DATA EXTRACTS Block Start

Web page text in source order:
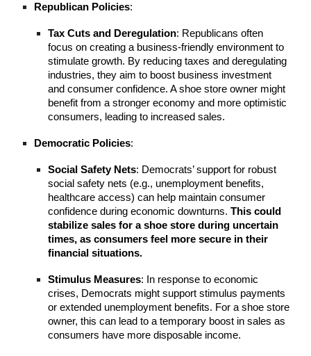
Republican Policies:
Tax Cuts and Deregulation: Republicans often
focus on creating a business-friendly environment to
stimulate growth. By reducing taxes and deregulating
industries, they aim to boost business investment
and consumer confidence. A shoe store owner might
benefit from a stronger economy and more optimistic
consumers, leading to increased sales.
Democratic Policies:
Social Safety Nets: Democrats’ support for robust
social safety nets (e.g., unemployment benefits,
healthcare access) can help maintain consumer
confidence during economic downturns.This could
stabilize sales for a shoe store during uncertain
times, as consumers feel more secure in their
financial situations.
Stimulus Measures: In response to economic
crises, Democrats might support stimulus payments
or extended unemployment benefits. For a shoe store
owner, this can lead to a temporary boost in sales as
consumers have more disposable income.
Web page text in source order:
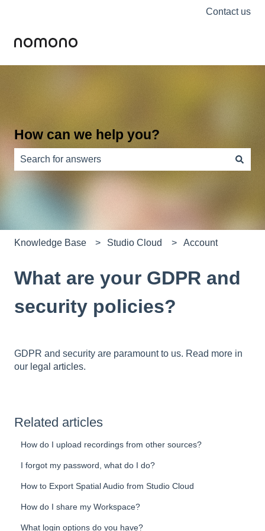
Contact us
How can we help you?
There are no suggestions because the search field is
Knowledge Base Studio Cloud Account
What are your GDPR and
security policies?
GDPR and security are paramount to us. Read more in
our legal articles.
Related articles
How do I upload recordings from other sources?
I forgot my password, what do I do?
How to Export Spatial Audio from Studio Cloud
How do I share my Workspace?
What login options do you have?

DATA EXTRACTS Block End

Your answer should consist of all lines above that include the string "GDPR".

* COMPLETED EXERCISE:
What are your GDPR and
GDPR and security are paramount to us. Read more in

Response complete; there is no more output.